Will Hagle knows how to leave anything in 30 seconds
Someone once told me, genre is a flat circle. Everything we’ve ever done or will do, we’re gonna do over and over and over again. Truly creative artists are those outside that circle, looking down and laughing.
Genre distinction may not actually matter to most artists or listeners, but humans like to categorize things, so it exists. Although a particular genre can’t be explained in an exact manner, it can be viewed as a jumping off point – a loosely-defined set of musical rules. Artists of a particular genre make music that’s expected to fall within certain boundaries, but certainly not limited by them.
Genre was once the broadest way for record stores and radio stations to organize music, with subcategories making it easier to find what you’re looking for or to discover something new. This type of classification has since transitioned online, with music discovery services working genre tags into algorithms that help computers make recommendations based on your listening habits. It’s the reason my Spotify Discovery section says “Have you heard this song by Raekwon? Give it a try.”
Most Spotify recommendations are laughable. The aforementioned Raekwon recommendation was for his feature on the Cruel Summer album, because I listened to one Kanye West song. Spotify actually uses a variety of methods to execute its discovery service — collaborative filtering, manual curation, tag attributes, etc. (these are things that I googled and know nothing about). Companies understand that genre is no longer the most important factor when it comes to discovery, yet the genre categories still exist. No one has made a perfect music discovery service because taste is subjective, but also, more simply, genre is imperfect.
The Apple acquisition of Beats that’ll inevitably lead to a Forbes Dr. Dre cover shoot reminded me how primitive iTunes’ genre classification feature was when it first launched. The service was revolutionary, for sure, but the genre options were limited (unless you typed in your own term).
A quick scan of my library is suggesting that I’m wrong, but for some reason I recall one of iTunes initial genre options being “Hip-hop/R&B.” I was amazed how the service knew the album title, artist name and other information about The Black Album when I (legally, this time) uploaded the disc, but the genre stuck out to me. Genre was one of the easiest ways to filter your iTunes library when you were looking for something, but Jay-Z was a rapper, not a singer. If I wanted to find Jagged Edge and 112, I’d be searching for an entirely different genre, yet my computer classified them together.
This is a longwinded way of admitting that I don’t know what R&B is. Old people might say it’s the Rolling Stones, or someone from Motown. Younger people might say it’s Jodeci, R. Kelly, or Destiny’s Child. The genre’s Wikipedia page cites race as a defining factor of the music, but then lists tons of non-black artists as participating in the music.
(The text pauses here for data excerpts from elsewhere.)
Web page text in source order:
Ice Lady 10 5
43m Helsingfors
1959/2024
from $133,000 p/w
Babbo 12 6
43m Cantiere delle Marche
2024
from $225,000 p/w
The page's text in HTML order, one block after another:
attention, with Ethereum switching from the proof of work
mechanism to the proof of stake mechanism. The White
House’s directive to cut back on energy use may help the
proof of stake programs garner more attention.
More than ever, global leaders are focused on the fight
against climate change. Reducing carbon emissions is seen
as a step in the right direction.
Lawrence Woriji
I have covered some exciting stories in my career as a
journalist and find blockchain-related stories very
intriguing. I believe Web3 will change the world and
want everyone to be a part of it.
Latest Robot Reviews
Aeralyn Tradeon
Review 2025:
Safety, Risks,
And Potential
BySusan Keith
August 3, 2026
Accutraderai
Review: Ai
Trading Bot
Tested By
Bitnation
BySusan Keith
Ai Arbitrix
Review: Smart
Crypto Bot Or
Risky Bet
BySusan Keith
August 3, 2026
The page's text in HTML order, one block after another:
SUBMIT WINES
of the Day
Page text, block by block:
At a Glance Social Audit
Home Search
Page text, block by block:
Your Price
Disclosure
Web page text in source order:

R&B has always been difficult to define, but in 2014 it’s almost impossible. The Weeknd, Future, Frank Ocean and Drake are the first examples that come to mind. A good guideline has always been that R&B is mostly singing and hip-hop is mostly rapping, but artists have always blended those boundaries and they continue to do so perhaps more than ever today. Eminem said it best on “Hailie’s Song”: “Yo I can’t sing. I feel like singing. I want to fucking sing.”
Kevin Abstract is probably not thinking about genre. He has other things to worry about, like graduating high school and becoming a pop star. He’s also outside that flat circle, making music that’s too hard to pin down with one label.
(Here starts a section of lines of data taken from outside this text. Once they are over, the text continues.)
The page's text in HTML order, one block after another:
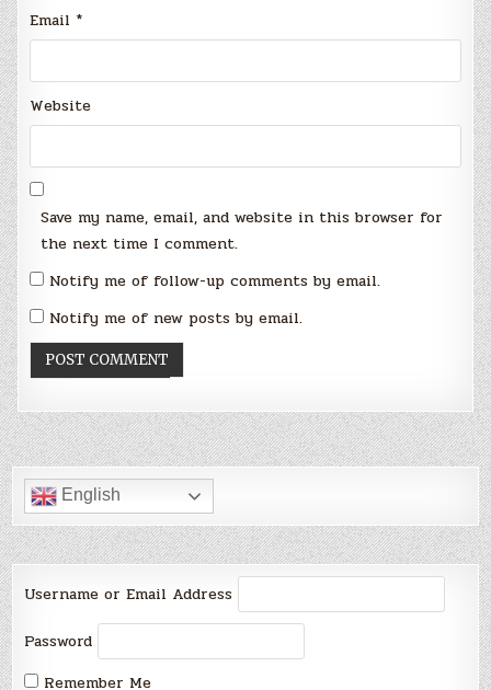
Email *
Website
Save my name, email, and website in this browser for
the next time I comment.
Notify me of follow-up comments by email.
Notify me of new posts by email.
English
Username or Email Address
Password
Remember Me
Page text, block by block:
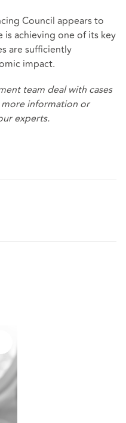
Council appears to
achieving one of its key
are sufficiently
impact.
team deal with cases
more information or
experts.
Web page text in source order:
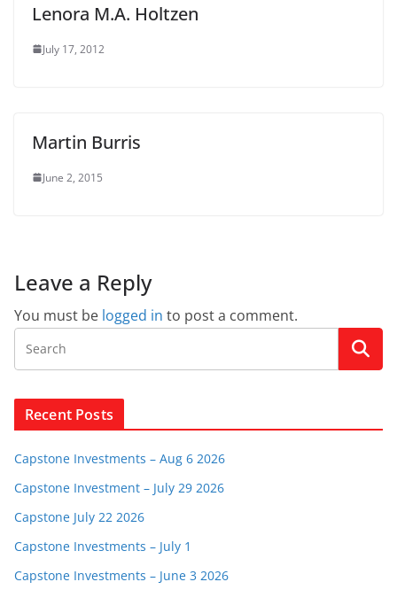
Lenora M.A. Holtzen
July 17, 2012
Martin Burris
June 2, 2015
Leave a Reply
You must be logged in to post a comment.
Recent Posts
Capstone Investments – Aug 6 2026
Capstone Investment – July 29 2026
Capstone July 22 2026
Capstone Investments – July 1
Capstone Investments – June 3 2026
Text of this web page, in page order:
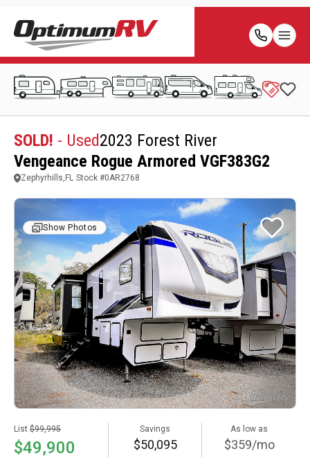
SOLD! - Used2023 Forest River
Vengeance Rogue Armored VGF383G2
Zephyrhills,FL Stock #0AR2768
Show Photos
List $99,995
$49,900
Savings
$50,095
As low as
$359/mo
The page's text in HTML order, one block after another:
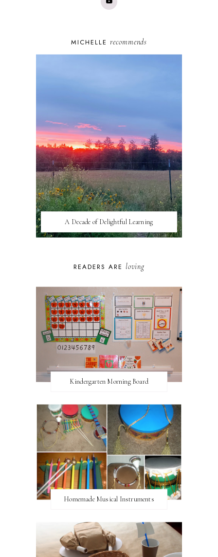
MICHELLE recommends
A Decade of Delightful Learning
READERS ARE loving
Kindergarten Morning Board
Homemade Musical Instruments
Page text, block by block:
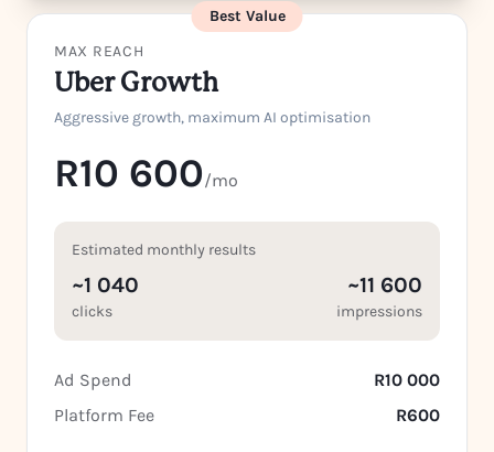
Best Value
MAX REACH
Uber Growth
Aggressive growth, maximum AI optimisation
R10 600/mo
Estimated monthly results
~1 040
clicks
~11 600
impressions
Ad Spend
R10 000
Platform Fee
R600
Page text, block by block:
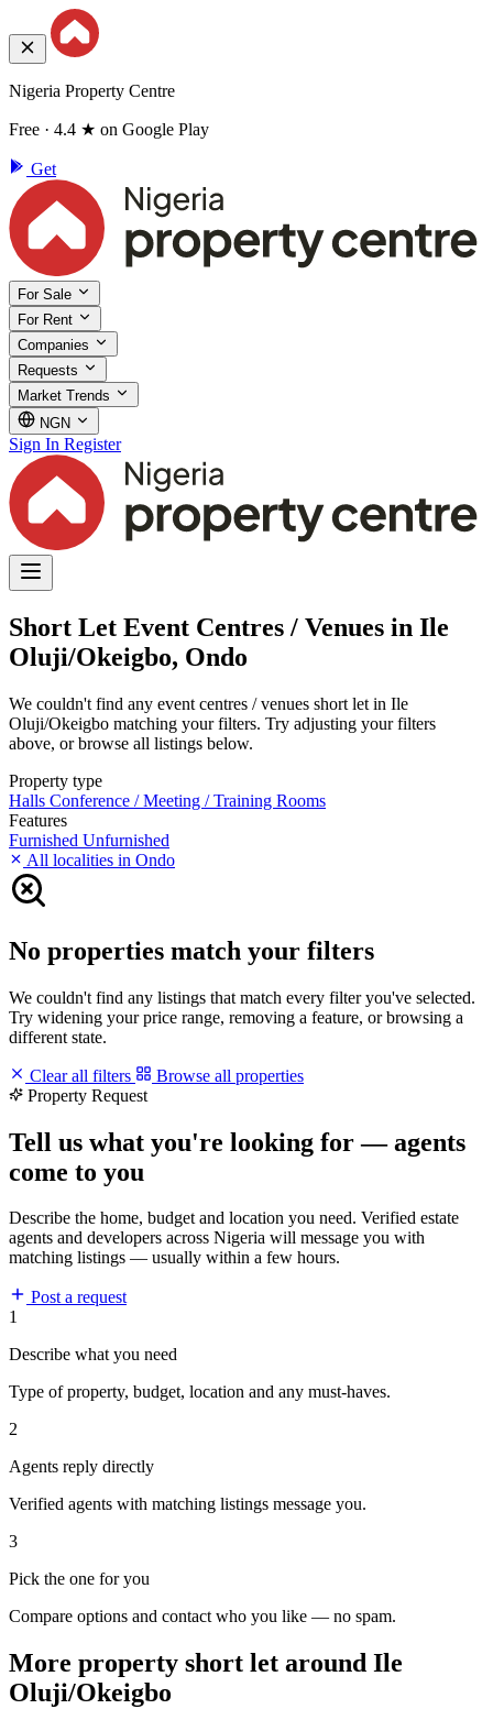
Nigeria Property Centre
Free · 4.4 ★ on Google Play
Get
For Sale
For Rent
Companies
Requests
Market Trends
NGN
Sign In Register
Short Let Event Centres / Venues in Ile
Oluji/Okeigbo, Ondo
We couldn't find any event centres / venues short let in Ile
Oluji/Okeigbo matching your filters. Try adjusting your filters
above, or browse all listings below.
Property type
Halls Conference / Meeting / Training Rooms
Features
Furnished Unfurnished
All localities in Ondo
No properties match your filters
We couldn't find any listings that match every filter you've selected.
Try widening your price range, removing a feature, or browsing a
different state.
Clear all filters
Browse all properties
Property Request
Tell us what you're looking for — agents
come to you
Describe the home, budget and location you need. Verified estate
agents and developers across Nigeria will message you with
matching listings — usually within a few hours.
Post a request
1
Describe what you need
Type of property, budget, location and any must-haves.
2
Agents reply directly
Verified agents with matching listings message you.
3
Pick the one for you
Compare options and contact who you like — no spam.
More property short let around Ile
Oluji/Okeigbo
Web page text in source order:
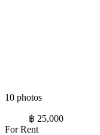
10 photos
฿ 25,000
For Rent
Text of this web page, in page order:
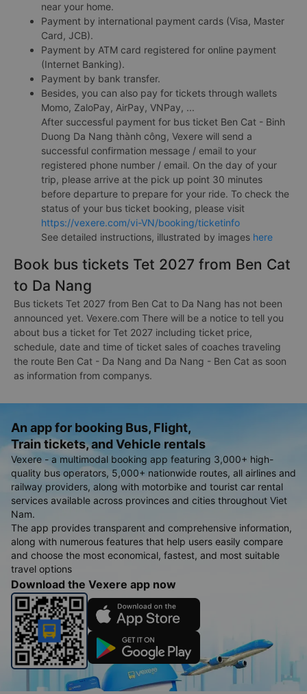
near your home.
Payment by international payment cards (Visa, Master
Card, JCB).
Payment by ATM card registered for online payment
(Internet Banking).
Payment by bank transfer.
Besides, you can also pay for tickets through wallets
Momo, ZaloPay, AirPay, VNPay, ...
After successful payment for bus ticket Ben Cat - Binh
Duong Da Nang thành công, Vexere will send a
successful confirmation message / email to your
registered phone number / email. On the day of your
trip, please arrive at the pick up point 30 minutes
before departure to prepare for your ride. To check the
status of your bus ticket booking, please visit
https://vexere.com/vi-VN/booking/ticketinfo
See detailed instructions, illustrated by images here
Book bus tickets Tet 2027 from Ben Cat
to Da Nang
Bus tickets Tet 2027 from Ben Cat to Da Nang has not been
announced yet. Vexere.com There will be a notice to tell you
about bus a ticket for Tet 2027 including ticket price,
schedule, date and time of ticket sales of coaches traveling
the route Ben Cat - Da Nang and Da Nang - Ben Cat as soon
as information from companys.
An app for booking Bus, Flight,
Train tickets, and Vehicle rentals
Vexere - a multimodal booking app featuring 3,000+ high-
quality bus operators, 5,000+ nationwide routes, all airlines and
railway providers, along with motorbike and tourist car rental
services available across provinces and cities throughout Viet
Nam.
The app provides transparent and comprehensive information,
along with numerous features that help users easily compare
and choose the most economical, fastest, and most suitable
travel options
Download the Vexere app now

His new single, “Drugs,” spans seven minutes and he navigates every second single-handedly and successfully. The track was produced by romil, a member of the AliveSinceForever collective which Abstract leads. The song is essentially broken up into three distinct sections, as Kevin Abstract raps over a polished beat at the beginning, then sings in a sometimes shaky, sometimes slightly off-key voice that emphasizes his emotions later on before switching back to rapping again.
I imagine that someday my Spotify account will say “Do you like Kid Cudi? Give this song by Kevin Abstract a try.” That recommendation will be accurate for a few reasons — both artists emphasize being lost in the world and doing too many drugs while alternating between singing and rapping— but wrong for a longer list of reasons. Kevin Abstract’s own inventive website paints a better picture of his influences — with Kurt Cobain, Justin Timberlake, Andre 3000, Frank Ocean, Funkadelic and King Krule all receiving proper praise.
On that same site, someone commented “i bumped drugs in the car for my grandma today and she turned it up and rolled the windows down.” That further emphasizes the artist’s range. His type of R&B — with its soulful crooning at times and straightforward, spoken rapping at others — spans the years of that genre’s evolution (or something, this argument about genre is obviously played out, and of course after writing all of this Kevin Abstract himself tweeted a screenshot of his forthcoming album, MTV1987, on iTunes, which he’s apparently categorized as “Pop.” which he’s apparently categorized as “Pop.” Maybe that’s the easiest, truest answer, but I am human and I like to categorize things. “Drugs” should definitely filed in the “maybe rap maybe R&B maybe just pop but definitely the good kind of pop that you should at least check out because this kid just goes nuts for 7 minutes” bin.